Arriva, verso la fine, una delle due perle della giornata. Il Reboro è una particolare versione di Rebo, di cui è vino in purezza, lasciato appassire sulle “arele” sfruttando il dolce e deciso vento che soffia dal Garda: l’Ora. Non so quanto uniformante sia in questo caso l’appassimento ma di sicuro lo stile richiama molto, per simile tecnica enologica, le colline dei fratelli veronesi qualche chilometro più a sud, dove l’Adige lascia la sua stretta valle. La frutta qui non è più solo matura, comincia a sovramaturare, a diventare confettura dolce, che accompagna il cioccolato e i sentori profondi del rovere, di tanto in tanto rintoccati da note balsamiche che mantengono una certa tensione gustativa nell’abbandonarsi a tanta dolcezza, che in realtà in bocca si rivela setosa tannicità: una trama fine, setosa appunto, che avvolge un corpo denso e deciso, vigoroso ed elegante. L’aria dal Garda porta forse più di qualche influenza verso nord, si sente un accento quasi diverso dal solito trentino, ma il calore trasmesso in questa bottiglia rimane lo stesso. L’otium è finito: bisogna vendemmiare! Raccolte giusto alcune casse, sempre assieme al gruppo con il quale la mattina avevamo ascoltato Daverio – che pure vendemmia – e col quale avevamo visitato il castello, viene finalmente l’ora del torchio medievale: una precisa e bellissima ricostruzione del torchio raffigurato nel Ciclo dei Mesi, a cui è ispirato anche il vigneto. Eccolo, dopo 700 anni, di nuovo in funzione grazie ad Arrigo Pisoni che l’ha costruito fedelmente e che per l’occasione ha indossato un vestito di foggia medievale, anch’esso riprodotto prendendo spunto dall’affresco. Si pigia, si torchia, ed ecco il mosto profumato scorrere lungo il legno levigato e chiaro. Un insieme di profumi inebrianti, che come il Ciclo dei Mesi porta i profumi di tutte le stagioni, dei fiori della primavera, dei frutti dell’estate, del bosco d’autunno e del focolare invernale. Una visita alla cantina ottocentesca della famiglia è l’occasione per assaggiare un (pen)ultimo vino, molto particolare. È il Codecce, un vino bianco senza solfiti e lavorato in riduzione, che profuma di ananas e agrumi, un mix esotico che messo in bocca riporta bruscamente sulle terre profonde e ghiaiose del Trentino. 70% Sauvignon, 20% Nosiola e un tocco di Goldtraminer che sostano 7-8 mesi acciaio giusto per diventare un’unica entità.

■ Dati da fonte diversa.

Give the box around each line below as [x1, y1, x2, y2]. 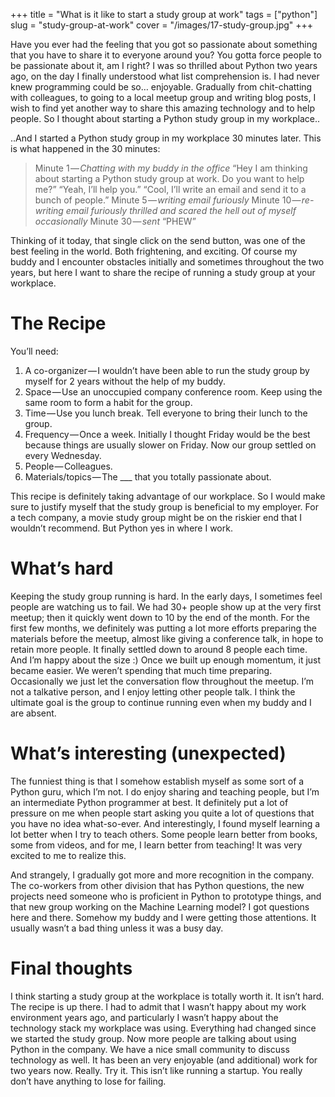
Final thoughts [10, 957, 133, 979]
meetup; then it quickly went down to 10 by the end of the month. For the [10, 611, 310, 623]
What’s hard [10, 557, 114, 580]
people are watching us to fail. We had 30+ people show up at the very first [10, 600, 322, 613]
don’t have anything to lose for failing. [10, 1075, 167, 1087]
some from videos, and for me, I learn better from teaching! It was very [10, 839, 303, 851]
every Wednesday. [24, 449, 102, 461]
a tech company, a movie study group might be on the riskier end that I [10, 511, 303, 523]
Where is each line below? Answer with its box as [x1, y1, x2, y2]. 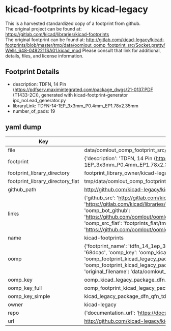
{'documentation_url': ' [83, 309, 138, 316]
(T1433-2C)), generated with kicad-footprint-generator [12, 92, 128, 98]
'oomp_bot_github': [83, 207, 130, 214]
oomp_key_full [8, 284, 42, 291]
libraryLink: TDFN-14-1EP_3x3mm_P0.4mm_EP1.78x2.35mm [12, 103, 139, 109]
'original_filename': [83, 268, 130, 275]
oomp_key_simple [8, 292, 50, 299]
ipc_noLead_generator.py [12, 97, 66, 103]
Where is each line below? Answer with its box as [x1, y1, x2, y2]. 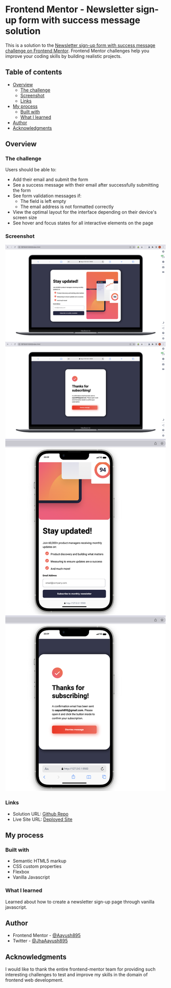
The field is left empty [20, 198, 66, 204]
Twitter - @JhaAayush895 [12, 938, 68, 944]
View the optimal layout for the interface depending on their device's [12, 209, 157, 215]
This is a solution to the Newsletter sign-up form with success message [5, 42, 156, 48]
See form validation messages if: [12, 193, 82, 199]
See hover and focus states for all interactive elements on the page [12, 220, 154, 226]
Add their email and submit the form [12, 176, 89, 182]
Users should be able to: [5, 167, 57, 173]
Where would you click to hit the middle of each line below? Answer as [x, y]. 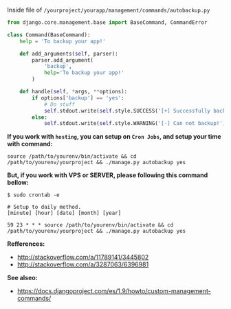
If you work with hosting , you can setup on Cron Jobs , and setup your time [114, 137]
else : [40, 117]
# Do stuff [59, 104]
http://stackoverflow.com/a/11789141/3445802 [83, 257]
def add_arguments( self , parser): [69, 54]
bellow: [18, 183]
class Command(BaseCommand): [49, 35]
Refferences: [26, 244]
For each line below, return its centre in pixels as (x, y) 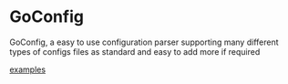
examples (28, 69)
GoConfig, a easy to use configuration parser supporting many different (144, 42)
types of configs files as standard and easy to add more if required (135, 51)
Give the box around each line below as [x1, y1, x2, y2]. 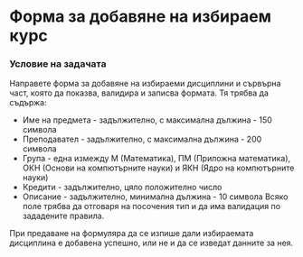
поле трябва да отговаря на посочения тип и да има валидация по [22, 201, 281, 212]
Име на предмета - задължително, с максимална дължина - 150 [22, 115, 273, 125]
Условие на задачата [9, 58, 107, 70]
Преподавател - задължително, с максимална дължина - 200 [22, 133, 262, 145]
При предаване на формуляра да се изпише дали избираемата [9, 228, 254, 239]
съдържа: [9, 97, 47, 108]
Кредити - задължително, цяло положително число [22, 182, 223, 193]
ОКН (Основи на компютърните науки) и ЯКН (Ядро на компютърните [22, 162, 295, 173]
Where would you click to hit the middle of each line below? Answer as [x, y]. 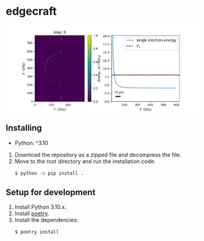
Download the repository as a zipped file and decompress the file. [98, 155]
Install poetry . [32, 213]
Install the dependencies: [47, 220]
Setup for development [51, 192]
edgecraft [31, 11]
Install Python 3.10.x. [40, 207]
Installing [24, 128]
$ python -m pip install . [49, 173]
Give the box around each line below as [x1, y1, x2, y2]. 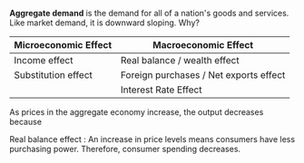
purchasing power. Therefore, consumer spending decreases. [9, 144, 241, 154]
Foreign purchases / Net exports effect [121, 69, 286, 81]
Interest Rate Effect [121, 83, 202, 96]
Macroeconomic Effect [152, 39, 254, 51]
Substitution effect [14, 69, 93, 81]
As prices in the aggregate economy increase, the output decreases [9, 107, 264, 117]
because [9, 117, 43, 127]
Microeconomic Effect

Ritorniamo all’autunno 2017, quando le uve del vigneto Mesum sono state raccolte a mano e pigiate con i piedi. Il vino ha poi fermentato in un’anfora di terracotta rimanendo per mesi sulle sue bucce. Quando la terra è tornata a svegliarsi, vicino a Pasqua, anche il vino ha ripreso nuova vita passando nel torchio per separarsi dalle bucce e andare in contro alla successiva maturazione. Mettere il naso in questo bicchiere dorato è un viaggio in una bottega medievale, ricca di spezie, frutta disidratata, miele, mensole legnose e strane mescolanze di fiori, terra scaldata dal sole. Assaggiarne un sorso spiazza e risveglia come è successo col Rebo: una bocca tesa e sapida, ricca di tannino e lievemente ossidativa che aumentano intensità e lunghezza del vino prendendo lo spazio lasciato dalla sorpresa iniziale di non trovarsi un vino dolce. A volte serve solo una scusa per mettersi in viaggio, a volte ci vuole una spinta per iniziare un viaggio, superare una piccola salita per poi lasciarsi andare liberamente, senza pensieri. Che sia nella Valle dei Laghi dipinta d’oro e d’azzurro, in un bicchiere ambrato e inebriante, o nella Storia affascinante delle nostre terre. Il Mesum andrà in vendita a 13,97 euro (+IVA) a ricordare che è il 1397 l’anno in cui presumibilmente è stato eseguito il ciclo di affreschi di Torre dell’Aquila. Il Mesum sarà anche venduto in una speciale confezione contenente Cantine&Castelli, un cofanetto di turismo medievale che promuove l’enoturismo storico in Trentino. Un percorso enoturistico che fa scoprire non solo il territorio della Valle dei Laghi, ma anche la Vallagarina, le colline di Pressano e Sorni, la Piana Rotaliana.
Andrea Fasolo
Aspirante agronomo, laurea in Scienze e tecnologie viticole ed enologiche e poi in Scienze agrarie, innamorato tanto della vite che del frumento, e tanto delle colture quanto della cultura che vi affonda le radici. Lo appassionano tutte le forme di agricoltura a basso impatto e ad alta fertilità, che mettono la terra al centro dell'agricoltura e del mondo che ruota attorno al più antico e nobile dei mestieri.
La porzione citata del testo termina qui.